Another object of the present invention is to increase the contrast in the display surface and prevent light and dark reversal in the display, and provide an alignment technique that exposes the alignment film with ultraviolet light from different directions and produces domains in the pixels. As shown in FIGS. 39A and 39B, two domains are created in the alignment film 611 by using an optical mask 601 formed with a slit 602. The optical mask 601 is placed above the alignment film 611, and parallel ultraviolet light is irradiated at an incline from above the optical mask 601. Next, parallel light is irradiated again at an incline having a different angle (Unexamined Japanese Patent Publication (Kokai) No. Hei 11-133429). Thus, the alignment film 601 is irradiated multiple times, one time for each domain. Naturally, this leads to an increase in the number of processes.

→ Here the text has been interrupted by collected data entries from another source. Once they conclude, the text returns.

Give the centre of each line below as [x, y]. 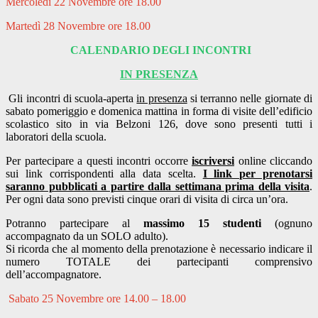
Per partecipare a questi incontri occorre [99, 161]
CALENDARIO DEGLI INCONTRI [160, 50]
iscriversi [213, 161]
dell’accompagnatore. [54, 275]
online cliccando [273, 161]
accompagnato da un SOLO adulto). [87, 236]
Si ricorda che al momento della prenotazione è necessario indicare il [159, 249]
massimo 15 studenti [209, 224]
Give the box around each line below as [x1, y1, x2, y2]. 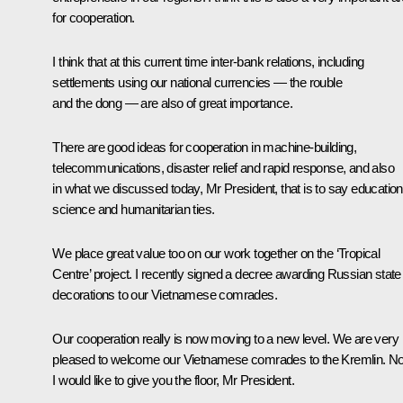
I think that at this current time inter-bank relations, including [52, 54, 364, 70]
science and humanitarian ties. [52, 201, 215, 218]
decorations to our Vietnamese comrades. [52, 287, 277, 303]
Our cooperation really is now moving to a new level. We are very [52, 331, 399, 347]
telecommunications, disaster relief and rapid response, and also [52, 160, 394, 176]
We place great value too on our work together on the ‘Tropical [52, 246, 381, 262]
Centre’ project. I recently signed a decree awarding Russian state [52, 266, 401, 282]
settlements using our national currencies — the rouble [52, 75, 342, 91]
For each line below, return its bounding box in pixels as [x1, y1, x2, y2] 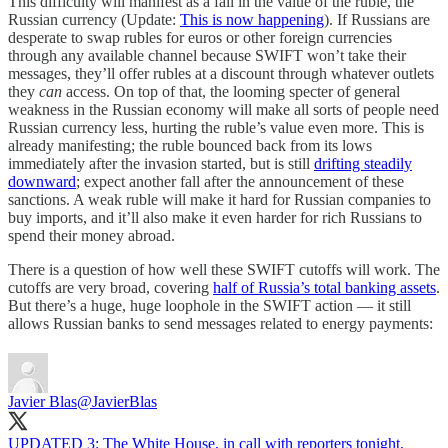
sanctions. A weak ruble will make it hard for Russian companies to [8, 191, 431, 209]
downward [8, 173, 76, 191]
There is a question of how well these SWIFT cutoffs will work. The [8, 261, 440, 279]
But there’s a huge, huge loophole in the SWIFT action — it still [8, 297, 411, 315]
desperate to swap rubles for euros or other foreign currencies [8, 29, 392, 47]
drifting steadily [314, 155, 412, 173]
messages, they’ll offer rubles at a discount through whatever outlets [8, 65, 434, 83]
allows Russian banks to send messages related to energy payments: [8, 315, 433, 333]
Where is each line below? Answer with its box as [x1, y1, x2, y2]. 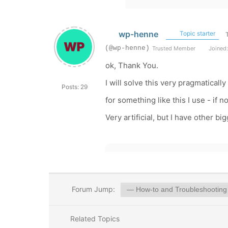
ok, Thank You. [105, 61, 158, 70]
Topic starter [178, 30, 215, 37]
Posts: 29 [61, 83, 88, 91]
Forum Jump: [69, 185, 115, 193]
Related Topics [68, 214, 120, 223]
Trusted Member [152, 45, 195, 52]
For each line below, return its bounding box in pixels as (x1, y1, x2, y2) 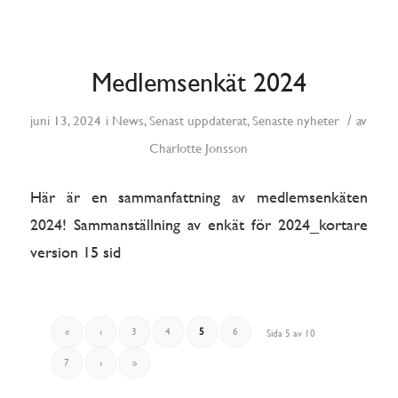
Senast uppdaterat (149, 113, 248, 129)
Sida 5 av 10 (267, 327, 316, 339)
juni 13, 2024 (30, 113, 102, 129)
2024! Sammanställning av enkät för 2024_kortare (29, 215, 369, 235)
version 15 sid (29, 243, 121, 262)
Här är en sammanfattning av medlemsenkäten (29, 187, 369, 207)
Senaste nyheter (252, 113, 340, 129)
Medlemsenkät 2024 (91, 67, 306, 99)
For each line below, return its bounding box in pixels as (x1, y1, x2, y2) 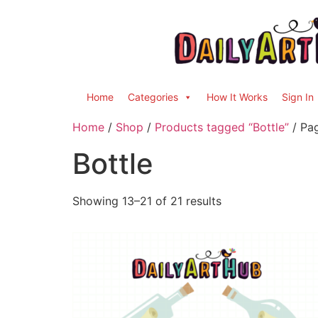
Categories (128, 91, 178, 103)
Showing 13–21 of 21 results (72, 194, 221, 208)
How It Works (207, 91, 268, 103)
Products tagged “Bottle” (155, 120, 289, 134)
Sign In (282, 91, 314, 103)
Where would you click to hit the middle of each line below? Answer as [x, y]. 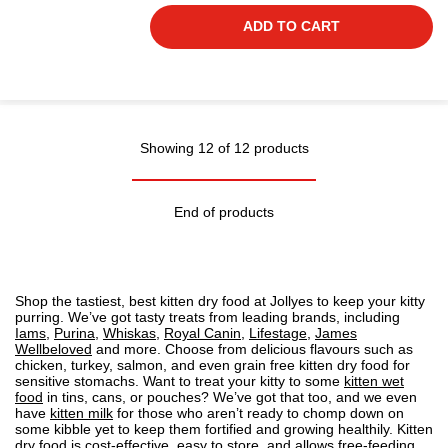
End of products [224, 212]
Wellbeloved [53, 349]
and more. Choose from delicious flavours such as [252, 349]
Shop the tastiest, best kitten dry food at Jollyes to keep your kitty [220, 301]
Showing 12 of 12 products [224, 148]
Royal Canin [202, 333]
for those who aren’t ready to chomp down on [258, 413]
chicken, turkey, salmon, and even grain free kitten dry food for [212, 365]
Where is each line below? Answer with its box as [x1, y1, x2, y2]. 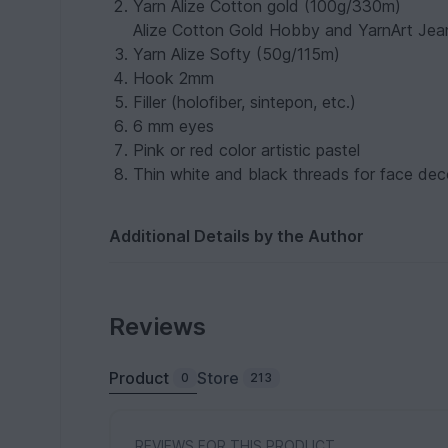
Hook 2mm [133, 68, 215, 89]
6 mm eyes [133, 116, 215, 137]
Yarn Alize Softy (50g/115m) [133, 44, 341, 65]
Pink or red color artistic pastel [133, 140, 361, 161]
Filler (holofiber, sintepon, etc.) [133, 92, 357, 113]
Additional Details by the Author [109, 226, 365, 247]
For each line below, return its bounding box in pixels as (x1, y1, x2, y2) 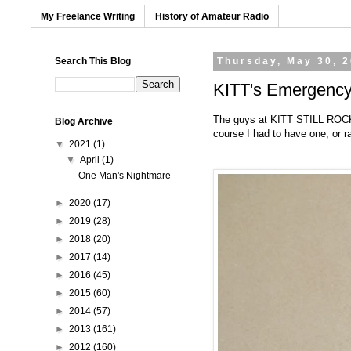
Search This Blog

The method disclosed in Hei 11-133429 is further problematic as the multiple irradiations tend to cause bending of the optical mask. As shown in FIG. 40, bending of the optical mask 601 causes offsets in the exposure positions of the ultraviolet light on the alignment film 611. For example, even if the ultraviolet light is irradiated in two directions with the center of the pixel as the boundary, the domain will have an offset center position. The size of the glass substrate has tended to increase each year, and the use of a 1 m2 substrate is expected. If the thickness of the optical mask is 1 cm, bending by several dozen at the center of the optical mask will be apparent based on calculations. Thus, design offsets that cannot be ignored will occur.
Consequently, if domains are created as described above, in addition to the difficulty in controlling the angle and intensity of the irradiated ultraviolet light, the processes will necessarily become more complex.

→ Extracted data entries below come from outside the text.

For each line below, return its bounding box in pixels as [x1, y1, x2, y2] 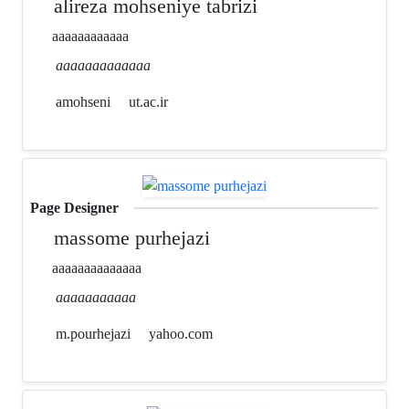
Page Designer [30, 198, 119, 216]
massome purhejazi [48, 225, 211, 249]
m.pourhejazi [52, 324, 131, 342]
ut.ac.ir [129, 93, 168, 111]
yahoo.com [149, 324, 213, 342]
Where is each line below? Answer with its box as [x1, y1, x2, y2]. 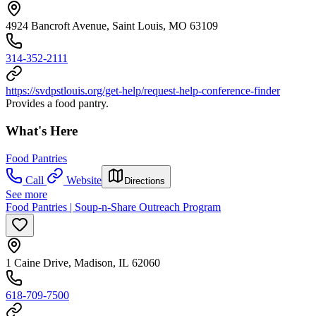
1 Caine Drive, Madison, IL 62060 [6, 256, 160, 269]
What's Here [6, 123, 78, 138]
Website [66, 174, 102, 186]
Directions [124, 175, 165, 186]
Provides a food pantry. [6, 97, 109, 110]
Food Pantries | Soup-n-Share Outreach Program [6, 200, 221, 213]
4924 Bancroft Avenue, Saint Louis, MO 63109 [6, 20, 218, 32]
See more [6, 188, 47, 200]
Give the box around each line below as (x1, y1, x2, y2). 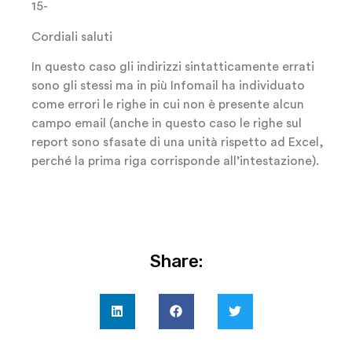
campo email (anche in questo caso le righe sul (31, 117, 302, 130)
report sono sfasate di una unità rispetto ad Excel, (31, 136, 324, 149)
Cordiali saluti (31, 30, 112, 43)
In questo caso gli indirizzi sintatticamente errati (31, 60, 314, 74)
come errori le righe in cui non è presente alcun (31, 98, 304, 112)
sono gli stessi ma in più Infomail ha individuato (31, 79, 305, 93)
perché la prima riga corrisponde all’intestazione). (31, 155, 319, 168)
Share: (149, 250, 203, 272)
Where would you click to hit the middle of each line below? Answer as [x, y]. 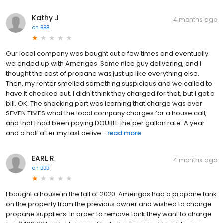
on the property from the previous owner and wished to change [109, 204]
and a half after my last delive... [56, 133]
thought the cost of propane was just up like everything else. [103, 73]
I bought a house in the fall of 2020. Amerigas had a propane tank [111, 194]
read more [124, 133]
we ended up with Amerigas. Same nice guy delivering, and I [104, 63]
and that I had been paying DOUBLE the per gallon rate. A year [105, 123]
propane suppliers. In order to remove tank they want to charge [109, 214]
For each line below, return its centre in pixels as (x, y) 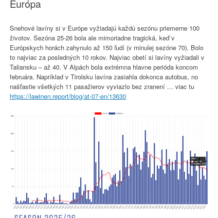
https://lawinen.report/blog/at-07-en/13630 (68, 96)
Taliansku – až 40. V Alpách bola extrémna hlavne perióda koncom (104, 67)
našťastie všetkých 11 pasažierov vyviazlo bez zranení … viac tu (102, 86)
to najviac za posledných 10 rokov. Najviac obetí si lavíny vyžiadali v (107, 57)
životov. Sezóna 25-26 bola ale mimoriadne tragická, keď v (92, 38)
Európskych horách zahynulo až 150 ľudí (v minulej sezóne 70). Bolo (107, 47)
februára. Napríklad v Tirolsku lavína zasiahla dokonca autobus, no (104, 77)
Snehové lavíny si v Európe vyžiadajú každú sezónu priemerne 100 (105, 28)
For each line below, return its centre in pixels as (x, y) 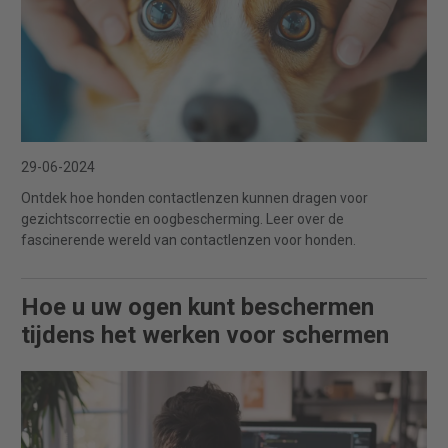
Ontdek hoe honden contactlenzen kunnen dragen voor (194, 198)
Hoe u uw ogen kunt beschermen (197, 307)
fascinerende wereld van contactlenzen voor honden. (188, 240)
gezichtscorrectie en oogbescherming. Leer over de (182, 219)
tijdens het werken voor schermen (205, 335)
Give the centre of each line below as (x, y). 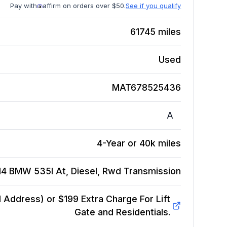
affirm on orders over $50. (84, 6)
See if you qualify (154, 6)
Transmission (153, 171)
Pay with (24, 6)
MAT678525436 (147, 88)
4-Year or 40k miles (139, 143)
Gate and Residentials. (122, 212)
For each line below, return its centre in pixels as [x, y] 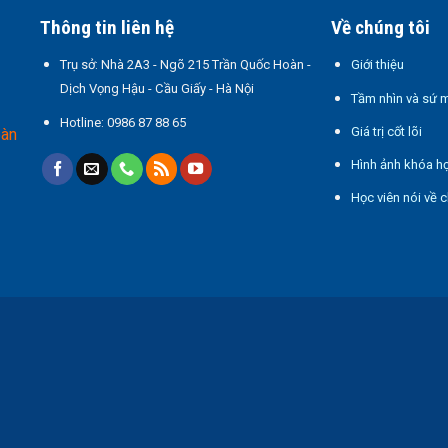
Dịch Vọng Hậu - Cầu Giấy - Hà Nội [156, 89]
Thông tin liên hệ [107, 27]
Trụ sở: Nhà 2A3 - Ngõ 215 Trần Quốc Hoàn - [185, 65]
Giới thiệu [377, 65]
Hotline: [83, 122]
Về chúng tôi [380, 27]
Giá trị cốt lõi [386, 131]
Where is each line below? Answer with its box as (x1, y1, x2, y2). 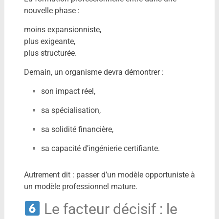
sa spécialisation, (41, 105, 101, 115)
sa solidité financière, (41, 124, 113, 134)
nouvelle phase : (23, 5, 80, 15)
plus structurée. (23, 48, 77, 58)
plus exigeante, (23, 36, 75, 46)
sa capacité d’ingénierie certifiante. (41, 143, 160, 153)
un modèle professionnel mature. (23, 181, 137, 191)
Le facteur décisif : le (41, 200, 178, 218)
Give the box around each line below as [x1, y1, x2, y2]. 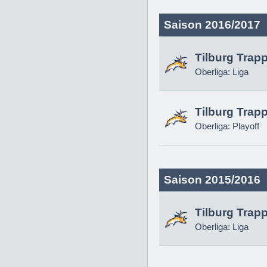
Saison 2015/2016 [164, 173, 260, 186]
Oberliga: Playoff [195, 121, 259, 131]
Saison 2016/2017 [164, 18, 260, 31]
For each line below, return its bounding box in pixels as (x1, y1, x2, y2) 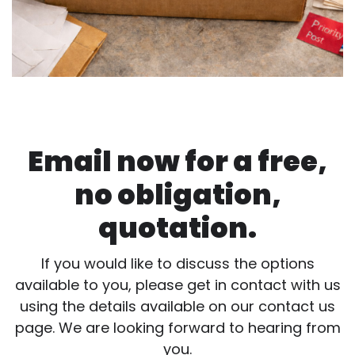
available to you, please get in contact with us (14, 274, 341, 295)
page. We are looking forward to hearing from (14, 317, 341, 338)
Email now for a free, (28, 141, 327, 181)
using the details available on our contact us (20, 296, 335, 316)
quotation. (98, 208, 257, 247)
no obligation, (74, 174, 281, 214)
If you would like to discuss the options (40, 253, 315, 273)

In view of the problems described above, another object of the present invention is to provide a liquid crystal display device that has a simple structure and is provided with alignment films that can very stably and easily obtain the appropriate pretilt angles for the liquid crystal molecules by a simple alignment process without rubbing.
Another object of the present invention is to provide an alignment apparatus, an alignment method able to easily and accurately create domains without increasing the number of processes.
The present invention provides an improved liquid display device and a method for creating the same. According to a first embodiment, the liquid crystal display device includes a pair of substrates in a spaced relationship with one another. A pair of alignment films are provided, one alignment film being formed on each substrate such that the alignment films face one another. A liquid crystal layer, including plural liquid crystals, is inserted between the pair of alignment films, wherein the alignment films impart a given pre-tilt angle to the liquid crystals. The alignment films are composed of a material containing at least two types of polymers having a prescribed initial alignment and different alignment variation rates in response to ultra-violet ray irradiation. The pre-tilt angle being adjusted, without rubbing the alignment films, through ultraviolet exposure of the alignment films.
Also disclosed is an alignment apparatus for adjusting the alignment of an alignment film with ultraviolet light. The alignment apparatus includes a light source to irradiate scattered ultraviolet light, and an optical mask disposed under the light source. The optical mask is formed with at least one slit. In operation the optical mask is placed above the alignment film and scattered ultraviolet light irradiates from the light source through the optical mask. Diffuse light exposes the alignment film, and produces domains in the liquid crystal that depend on the directions of diffusion of the diffuse light.